Problem to solve - An exact copy of every entry is needed here; the images stay out.

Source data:
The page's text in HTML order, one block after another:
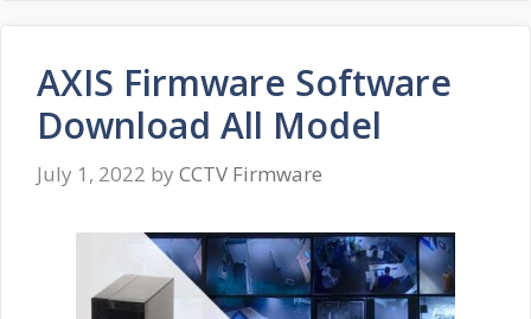
AXIS Firmware Software
Download All Model
July 1, 2022 by CCTV Firmware
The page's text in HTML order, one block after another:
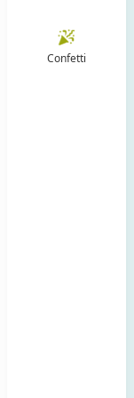
Confetti
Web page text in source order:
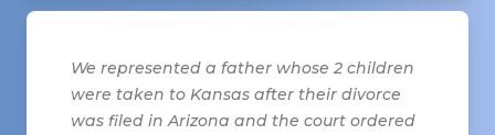
We represented a father whose 2 children
were taken to Kansas after their divorce
was filed in Arizona and the court ordered
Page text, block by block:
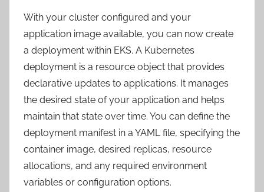
With your cluster configured and your
application image available, you can now create
a deployment within EKS. A Kubernetes
deployment is a resource object that provides
declarative updates to applications. It manages
the desired state of your application and helps
maintain that state over time. You can define the
deployment manifest in a YAML file, specifying the
container image, desired replicas, resource
allocations, and any required environment
variables or configuration options.
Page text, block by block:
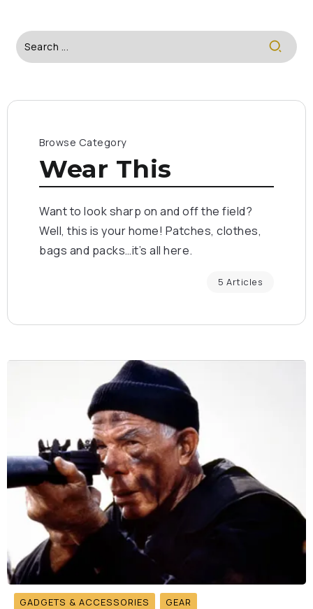
Browse Category
Wear This
Want to look sharp on and off the field?
Well, this is your home! Patches, clothes,
bags and packs…it’s all here.
5 Articles
GADGETS & ACCESSORIES GEAR
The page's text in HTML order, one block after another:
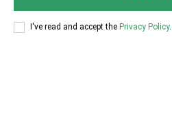
I've read and accept the Privacy Policy.
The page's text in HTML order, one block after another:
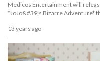
Medicos Entertainment will
*JoJo&#39;s Bizarre Adventure*
13 years ago
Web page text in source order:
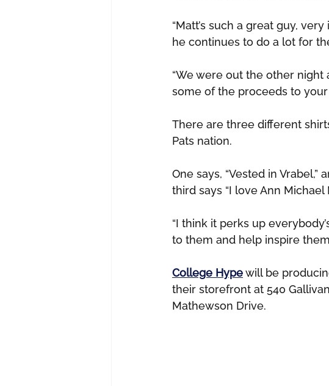
“Matt’s such a great guy,
he continues to do a lot for
“We were out the other night
some of the proceeds to your
There are three different
Pats nation.
One says, “Vested in Vrabel,”
third says “I love Ann Michael
“I think it perks up
to them and help inspire them
College Hype will be
their storefront at 540
Mathewson Drive.
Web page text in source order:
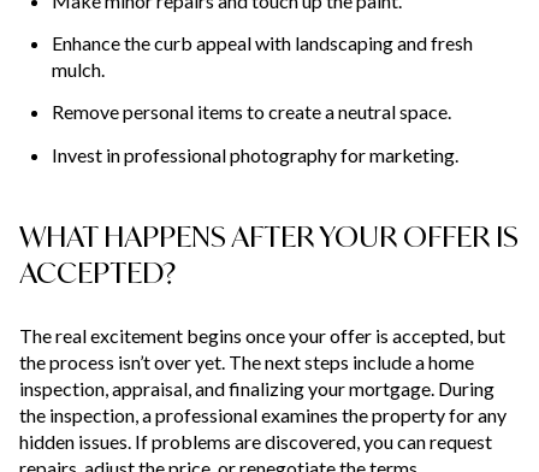
Enhance the curb appeal with landscaping and fresh
mulch.
Remove personal items to create a neutral space.
Invest in professional photography for marketing.
WHAT HAPPENS AFTER YOUR OFFER IS
ACCEPTED?
The real excitement begins once your offer is accepted, but
the process isn’t over yet. The next steps include a home
inspection, appraisal, and finalizing your mortgage. During
the inspection, a professional examines the property for any
hidden issues. If problems are discovered, you can request
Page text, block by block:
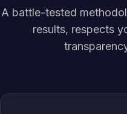
A battle-tested
results, respects
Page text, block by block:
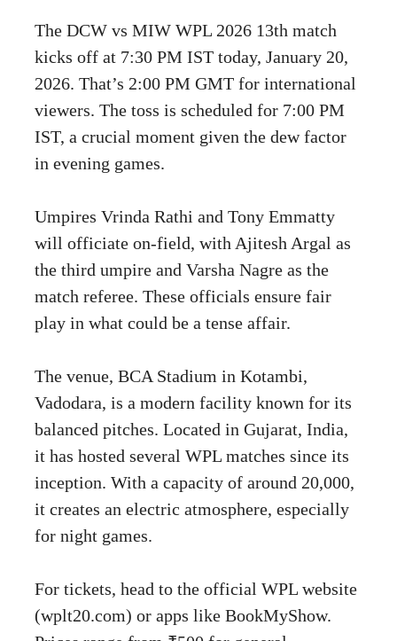
The DCW vs MIW WPL 2026 13th match
kicks off at 7:30 PM IST today, January 20,
2026. That’s 2:00 PM GMT for international
viewers. The toss is scheduled for 7:00 PM
IST, a crucial moment given the dew factor
in evening games.
Umpires Vrinda Rathi and Tony Emmatty
will officiate on-field, with Ajitesh Argal as
the third umpire and Varsha Nagre as the
match referee. These officials ensure fair
play in what could be a tense affair.
The venue, BCA Stadium in Kotambi,
Vadodara, is a modern facility known for its
balanced pitches. Located in Gujarat, India,
it has hosted several WPL matches since its
inception. With a capacity of around 20,000,
it creates an electric atmosphere, especially
for night games.
For tickets, head to the official WPL website
(wplt20.com) or apps like BookMyShow.
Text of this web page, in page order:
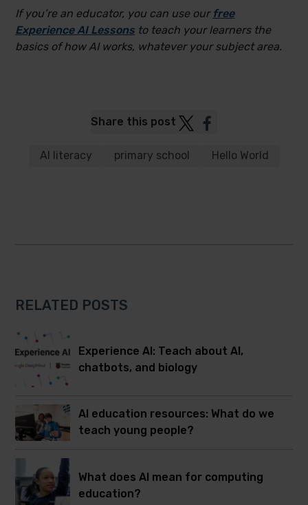
If you’re an educator, you can use our free
Experience AI Lessons to teach your learners the
basics of how AI works, whatever your subject area.
Share this post Post
Twitter
Post
Facebook
AI literacy primary school Hello World
RELATED POSTS
Experience AI: Teach about AI,
chatbots, and biology
AI education resources: What do we
teach young people?
What does AI mean for computing
education?
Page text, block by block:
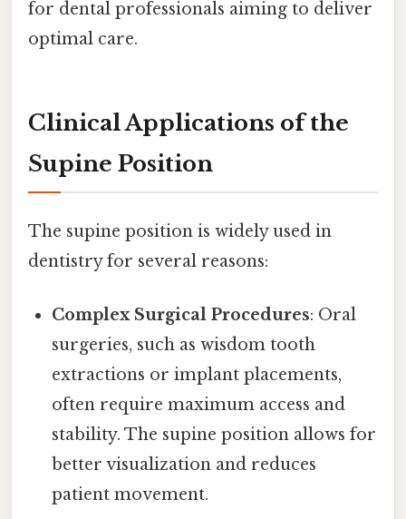
for dental professionals aiming to deliver
optimal care.
Clinical Applications of the
Supine Position
The supine position is widely used in
dentistry for several reasons:
Complex Surgical Procedures: Oral
surgeries, such as wisdom tooth
extractions or implant placements,
often require maximum access and
stability. The supine position allows for
better visualization and reduces
patient movement.
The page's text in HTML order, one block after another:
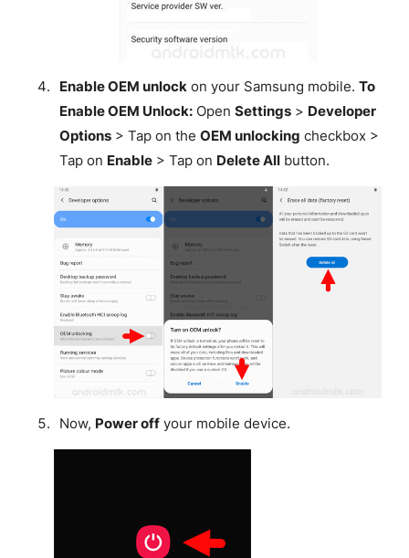
Enable OEM unlockon your Samsung mobile. To
Enable OEM Unlock:Open Settings> Developer
Options> Tap on the OEM unlocking checkbox >
Tap on Enable> Tap on Delete Allbutton.
Now, Power offyour mobile device.
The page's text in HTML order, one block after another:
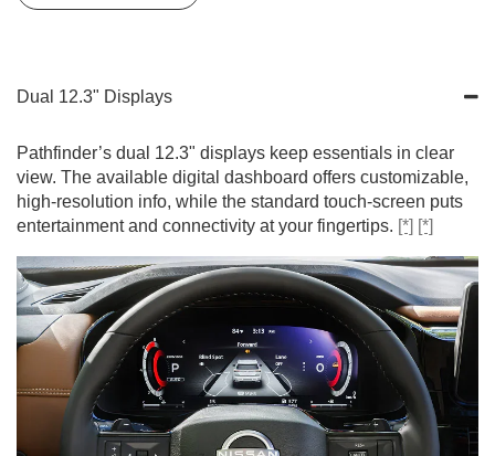
Dual 12.3" Displays
Pathfinder’s dual 12.3" displays keep essentials in clear
view. The available digital dashboard offers customizable,
high-resolution info, while the standard touch-screen puts
entertainment and connectivity at your fingertips. [*] [*]
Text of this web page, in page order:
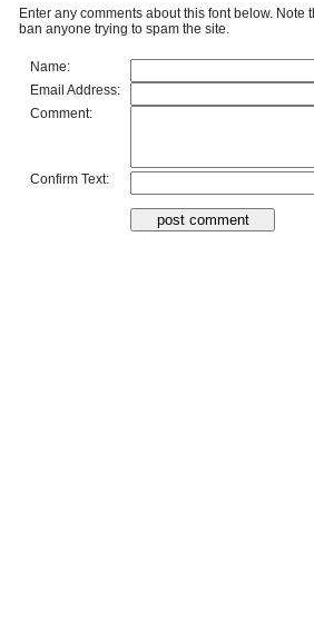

Completed exercise -
The page's text in HTML order, one block after another:
AXIS Firmware Software
Download All Model
July 1, 2022 by CCTV Firmware
The page's text in HTML order, one block after another:
Confetti
Web page text in source order:
We represented a father whose 2 children
were taken to Kansas after their divorce
was filed in Arizona and the court ordered
Page text, block by block:
With your cluster configured and your
application image available, you can now create
a deployment within EKS. A Kubernetes
deployment is a resource object that provides
declarative updates to applications. It manages
the desired state of your application and helps
maintain that state over time. You can define the
deployment manifest in a YAML file, specifying the
container image, desired replicas, resource
allocations, and any required environment
variables or configuration options.
Page text, block by block:
Browse Category
Wear This
Want to look sharp on and off the field?
Well, this is your home! Patches, clothes,
bags and packs…it’s all here.
5 Articles
GADGETS & ACCESSORIES GEAR
The page's text in HTML order, one block after another:
I've read and accept the Privacy Policy.
The page's text in HTML order, one block after another:
Medicos Entertainment will
*JoJo&#39;s Bizarre Adventure*
13 years ago
Web page text in source order:
“Matt’s such a great guy,
he continues to do a lot for
“We were out the other night
some of the proceeds to your
There are three different
Pats nation.
One says, “Vested in Vrabel,”
third says “I love Ann Michael
“I think it perks up
to them and help inspire them
College Hype will be
their storefront at 540
Mathewson Drive.
Web page text in source order:
Enhance the curb appeal with landscaping and fresh
mulch.
Remove personal items to create a neutral space.
Invest in professional photography for marketing.
WHAT HAPPENS AFTER YOUR OFFER IS
ACCEPTED?
The real excitement begins once your offer is accepted, but
the process isn’t over yet. The next steps include a home
inspection, appraisal, and finalizing your mortgage. During
the inspection, a professional examines the property for any
hidden issues. If problems are discovered, you can request
Page text, block by block:
A battle-tested
results, respects
Page text, block by block:
The DCW vs MIW WPL 2026 13th match
kicks off at 7:30 PM IST today, January 20,
2026. That’s 2:00 PM GMT for international
viewers. The toss is scheduled for 7:00 PM
IST, a crucial moment given the dew factor
in evening games.
Umpires Vrinda Rathi and Tony Emmatty
will officiate on-field, with Ajitesh Argal as
the third umpire and Varsha Nagre as the
match referee. These officials ensure fair
play in what could be a tense affair.
The venue, BCA Stadium in Kotambi,
Vadodara, is a modern facility known for its
balanced pitches. Located in Gujarat, India,
it has hosted several WPL matches since its
inception. With a capacity of around 20,000,
it creates an electric atmosphere, especially
for night games.
For tickets, head to the official WPL website
(wplt20.com) or apps like BookMyShow.
Text of this web page, in page order:
If you’re an educator, you can use our free
Experience AI Lessons to teach your learners the
basics of how AI works, whatever your subject area.
Share this post Post
Twitter
Post
Facebook
AI literacy primary school Hello World
RELATED POSTS
Experience AI: Teach about AI,
chatbots, and biology
AI education resources: What do we
teach young people?
What does AI mean for computing
education?
Page text, block by block:
for dental professionals aiming to deliver
optimal care.
Clinical Applications of the
Supine Position
The supine position is widely used in
dentistry for several reasons:
Complex Surgical Procedures: Oral
surgeries, such as wisdom tooth
extractions or implant placements,
often require maximum access and
stability. The supine position allows for
better visualization and reduces
patient movement.
The page's text in HTML order, one block after another:
Enable OEM unlockon your Samsung mobile. To
Enable OEM Unlock:Open Settings> Developer
Options> Tap on the OEM unlocking checkbox >
Tap on Enable> Tap on Delete Allbutton.
Now, Power offyour mobile device.
The page's text in HTML order, one block after another:
Dual 12.3" Displays
Pathfinder’s dual 12.3" displays keep essentials in clear
view. The available digital dashboard offers customizable,
high-resolution info, while the standard touch-screen puts
entertainment and connectivity at your fingertips. [*] [*]
Text of this web page, in page order:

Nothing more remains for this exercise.